Records from a data source:
▬▬▬▬▬▬

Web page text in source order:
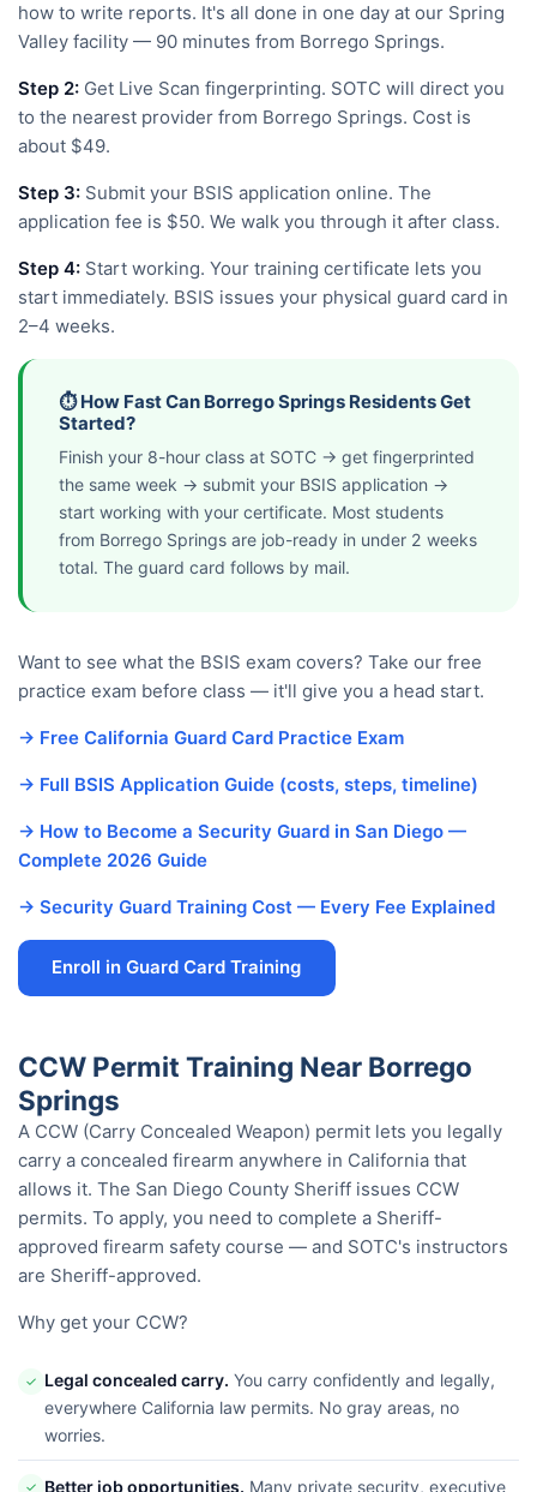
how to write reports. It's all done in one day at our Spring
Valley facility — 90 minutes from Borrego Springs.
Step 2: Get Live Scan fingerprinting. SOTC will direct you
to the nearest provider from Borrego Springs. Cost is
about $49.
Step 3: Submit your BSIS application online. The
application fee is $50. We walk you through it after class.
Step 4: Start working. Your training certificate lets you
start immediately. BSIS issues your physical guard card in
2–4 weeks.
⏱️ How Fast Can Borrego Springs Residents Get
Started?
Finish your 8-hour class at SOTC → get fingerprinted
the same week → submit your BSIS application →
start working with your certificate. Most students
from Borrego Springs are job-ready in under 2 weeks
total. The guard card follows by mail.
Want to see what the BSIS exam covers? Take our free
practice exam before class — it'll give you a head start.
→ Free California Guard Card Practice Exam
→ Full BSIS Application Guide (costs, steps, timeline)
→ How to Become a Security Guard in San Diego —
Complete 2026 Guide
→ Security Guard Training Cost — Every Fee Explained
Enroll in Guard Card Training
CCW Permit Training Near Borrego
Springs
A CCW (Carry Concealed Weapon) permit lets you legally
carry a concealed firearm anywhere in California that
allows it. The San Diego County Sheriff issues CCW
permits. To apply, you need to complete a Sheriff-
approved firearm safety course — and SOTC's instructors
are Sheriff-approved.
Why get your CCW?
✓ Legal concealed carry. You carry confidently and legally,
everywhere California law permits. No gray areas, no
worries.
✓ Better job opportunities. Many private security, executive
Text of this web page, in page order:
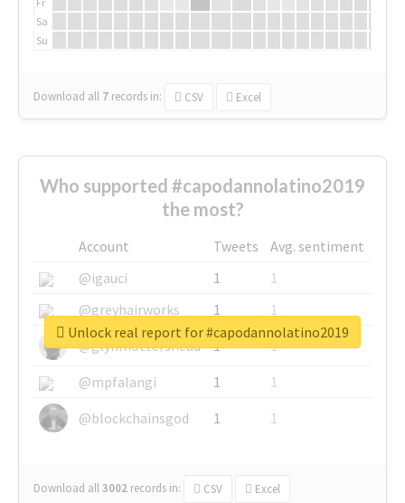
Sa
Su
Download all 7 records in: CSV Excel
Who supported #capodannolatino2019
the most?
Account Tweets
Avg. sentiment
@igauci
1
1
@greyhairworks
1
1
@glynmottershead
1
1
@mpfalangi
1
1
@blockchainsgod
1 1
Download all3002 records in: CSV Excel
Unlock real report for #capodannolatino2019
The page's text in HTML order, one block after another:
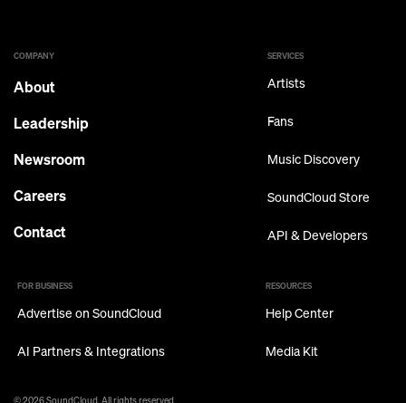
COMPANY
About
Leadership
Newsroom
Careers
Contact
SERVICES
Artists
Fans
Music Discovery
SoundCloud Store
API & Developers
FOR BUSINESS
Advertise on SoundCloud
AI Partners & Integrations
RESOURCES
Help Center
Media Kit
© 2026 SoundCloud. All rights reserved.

▬▬▬▬▬▬

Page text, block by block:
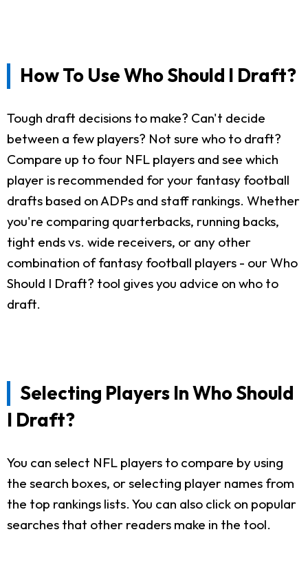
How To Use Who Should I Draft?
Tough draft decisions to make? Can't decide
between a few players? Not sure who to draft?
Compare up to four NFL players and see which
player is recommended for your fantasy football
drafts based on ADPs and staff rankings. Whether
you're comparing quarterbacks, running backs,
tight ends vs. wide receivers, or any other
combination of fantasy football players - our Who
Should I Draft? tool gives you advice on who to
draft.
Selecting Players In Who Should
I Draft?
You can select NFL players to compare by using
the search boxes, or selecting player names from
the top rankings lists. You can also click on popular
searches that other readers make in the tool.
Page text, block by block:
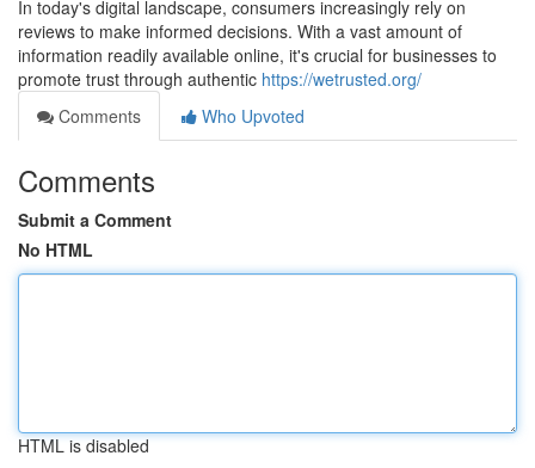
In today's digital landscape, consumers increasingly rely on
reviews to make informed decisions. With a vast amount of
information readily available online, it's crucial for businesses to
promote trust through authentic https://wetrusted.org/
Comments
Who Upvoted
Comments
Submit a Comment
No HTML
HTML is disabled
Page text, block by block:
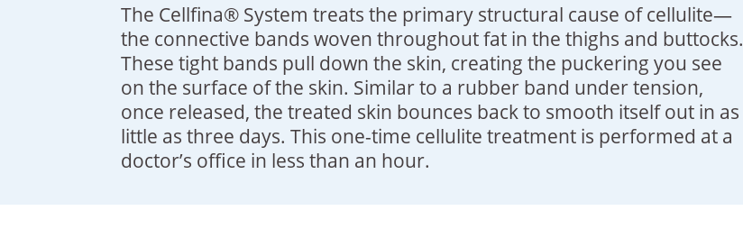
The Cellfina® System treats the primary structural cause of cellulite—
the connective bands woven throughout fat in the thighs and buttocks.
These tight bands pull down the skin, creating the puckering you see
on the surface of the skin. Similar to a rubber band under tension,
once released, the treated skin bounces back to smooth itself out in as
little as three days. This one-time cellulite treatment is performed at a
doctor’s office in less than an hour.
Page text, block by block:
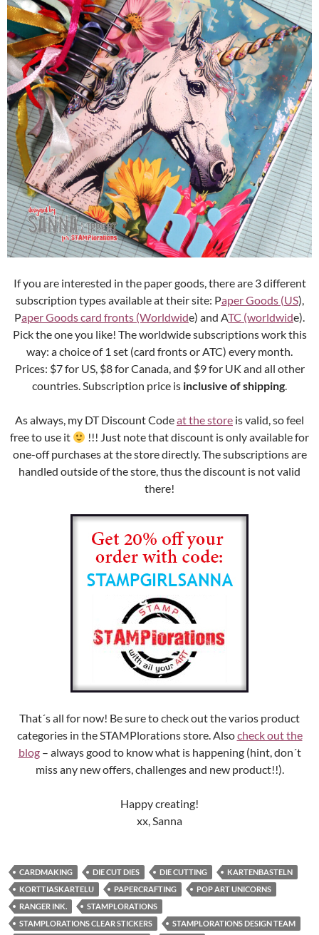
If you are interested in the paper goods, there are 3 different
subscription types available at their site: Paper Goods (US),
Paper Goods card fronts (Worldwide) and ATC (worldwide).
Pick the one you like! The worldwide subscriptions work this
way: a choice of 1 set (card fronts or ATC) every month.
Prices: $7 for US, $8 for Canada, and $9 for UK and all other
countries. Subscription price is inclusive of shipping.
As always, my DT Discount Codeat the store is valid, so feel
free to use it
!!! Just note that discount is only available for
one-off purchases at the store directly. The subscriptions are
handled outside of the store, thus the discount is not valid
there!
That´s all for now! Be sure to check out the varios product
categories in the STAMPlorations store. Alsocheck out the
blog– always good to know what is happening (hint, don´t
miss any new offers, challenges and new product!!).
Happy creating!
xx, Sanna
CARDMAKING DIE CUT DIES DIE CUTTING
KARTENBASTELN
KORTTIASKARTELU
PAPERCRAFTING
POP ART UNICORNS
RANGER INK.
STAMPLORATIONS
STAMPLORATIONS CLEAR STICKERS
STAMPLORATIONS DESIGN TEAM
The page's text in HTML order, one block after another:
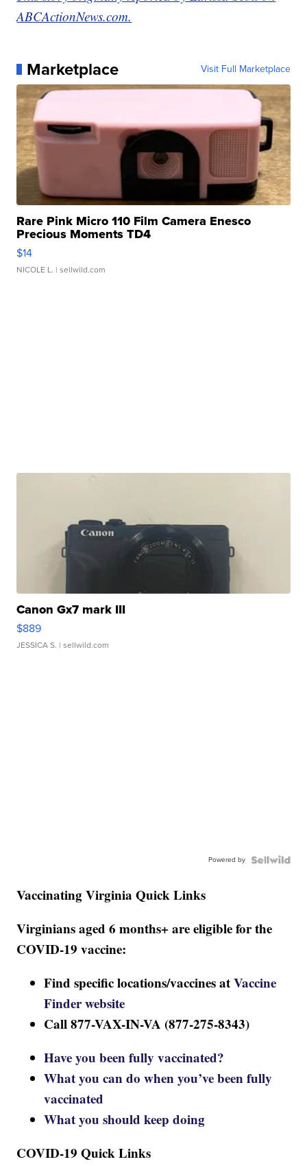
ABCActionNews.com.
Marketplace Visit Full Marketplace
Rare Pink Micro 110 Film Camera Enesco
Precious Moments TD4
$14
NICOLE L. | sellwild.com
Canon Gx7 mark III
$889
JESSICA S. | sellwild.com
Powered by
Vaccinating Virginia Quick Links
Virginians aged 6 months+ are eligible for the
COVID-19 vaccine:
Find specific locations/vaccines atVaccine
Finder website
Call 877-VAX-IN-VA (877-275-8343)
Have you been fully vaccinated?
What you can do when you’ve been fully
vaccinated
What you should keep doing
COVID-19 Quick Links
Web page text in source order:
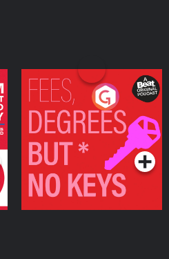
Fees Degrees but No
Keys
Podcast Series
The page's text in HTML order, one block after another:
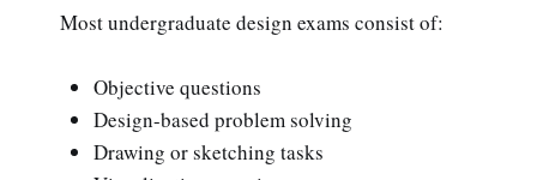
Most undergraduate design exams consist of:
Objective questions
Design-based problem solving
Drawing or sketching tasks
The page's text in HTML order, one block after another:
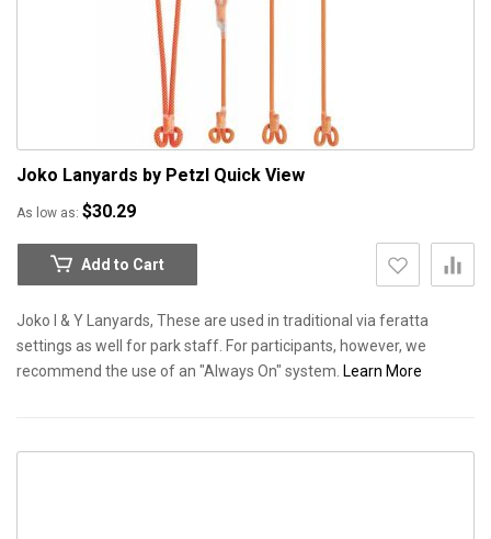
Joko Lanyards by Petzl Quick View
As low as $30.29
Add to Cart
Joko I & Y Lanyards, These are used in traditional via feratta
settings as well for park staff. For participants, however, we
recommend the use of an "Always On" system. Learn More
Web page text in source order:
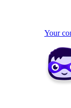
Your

▬▬▬▬▬▬

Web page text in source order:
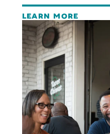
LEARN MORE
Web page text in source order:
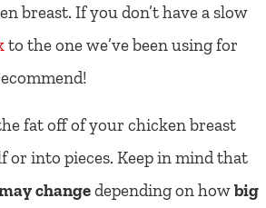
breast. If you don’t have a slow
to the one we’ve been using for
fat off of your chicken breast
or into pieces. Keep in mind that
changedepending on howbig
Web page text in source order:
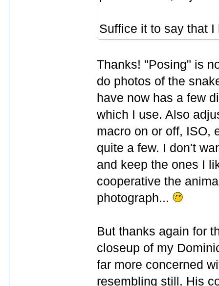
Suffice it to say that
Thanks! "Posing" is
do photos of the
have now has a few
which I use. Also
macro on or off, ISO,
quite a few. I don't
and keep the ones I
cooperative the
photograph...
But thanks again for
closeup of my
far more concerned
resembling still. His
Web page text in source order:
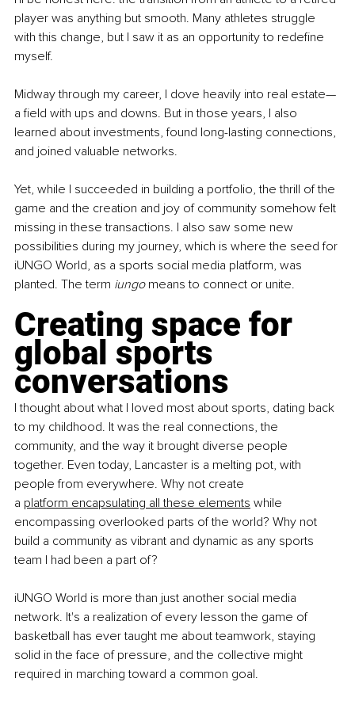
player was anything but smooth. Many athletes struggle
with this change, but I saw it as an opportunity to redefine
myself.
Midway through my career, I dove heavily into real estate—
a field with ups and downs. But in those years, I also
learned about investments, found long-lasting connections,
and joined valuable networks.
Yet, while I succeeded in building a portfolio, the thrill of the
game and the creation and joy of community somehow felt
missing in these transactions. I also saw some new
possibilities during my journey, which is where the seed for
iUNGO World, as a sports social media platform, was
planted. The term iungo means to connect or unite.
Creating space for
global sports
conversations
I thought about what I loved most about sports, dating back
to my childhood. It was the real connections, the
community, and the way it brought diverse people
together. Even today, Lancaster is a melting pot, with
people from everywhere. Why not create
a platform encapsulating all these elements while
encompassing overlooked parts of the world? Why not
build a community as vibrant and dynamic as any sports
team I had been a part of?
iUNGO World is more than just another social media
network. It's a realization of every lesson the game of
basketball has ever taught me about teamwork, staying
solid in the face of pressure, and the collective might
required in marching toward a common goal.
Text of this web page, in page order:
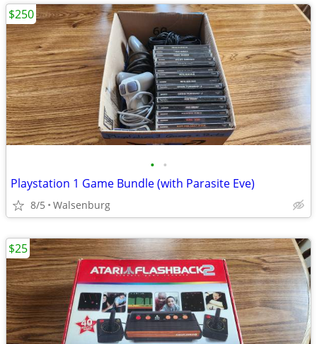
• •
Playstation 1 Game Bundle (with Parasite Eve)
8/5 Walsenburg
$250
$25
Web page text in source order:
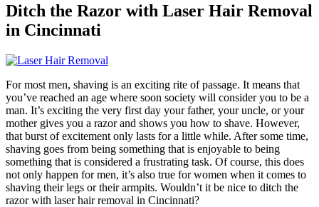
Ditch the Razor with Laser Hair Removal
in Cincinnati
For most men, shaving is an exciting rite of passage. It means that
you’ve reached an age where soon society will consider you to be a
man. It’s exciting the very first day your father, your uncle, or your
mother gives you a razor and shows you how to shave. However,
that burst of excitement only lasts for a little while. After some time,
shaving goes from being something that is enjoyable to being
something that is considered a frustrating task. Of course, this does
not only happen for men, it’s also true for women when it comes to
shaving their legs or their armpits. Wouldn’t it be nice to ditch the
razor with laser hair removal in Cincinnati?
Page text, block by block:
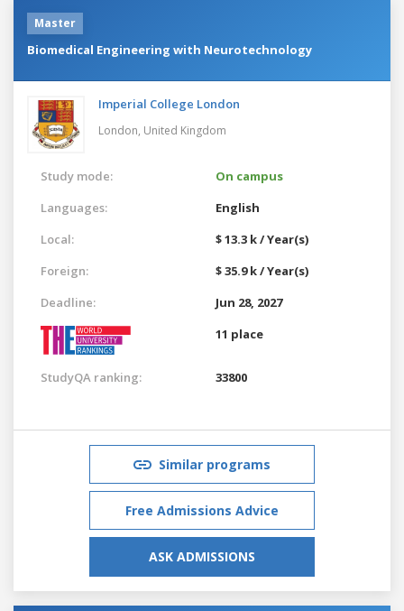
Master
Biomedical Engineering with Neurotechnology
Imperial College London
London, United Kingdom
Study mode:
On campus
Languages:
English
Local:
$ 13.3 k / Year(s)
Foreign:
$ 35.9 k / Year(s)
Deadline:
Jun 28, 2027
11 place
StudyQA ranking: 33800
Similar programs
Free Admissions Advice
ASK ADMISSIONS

▬▬▬▬▬▬

Task brief: Out of the data above, transcribe exactly and only the lines starting with the line that has "learned about investments, found" and going on through the line that has "planted. The term", both included.

Solution below:
learned about investments, found long-lasting connections,
and joined valuable networks.
Yet, while I succeeded in building a portfolio, the thrill of the
game and the creation and joy of community somehow felt
missing in these transactions. I also saw some new
possibilities during my journey, which is where the seed for
iUNGO World, as a sports social media platform, was
planted. The term iungo means to connect or unite.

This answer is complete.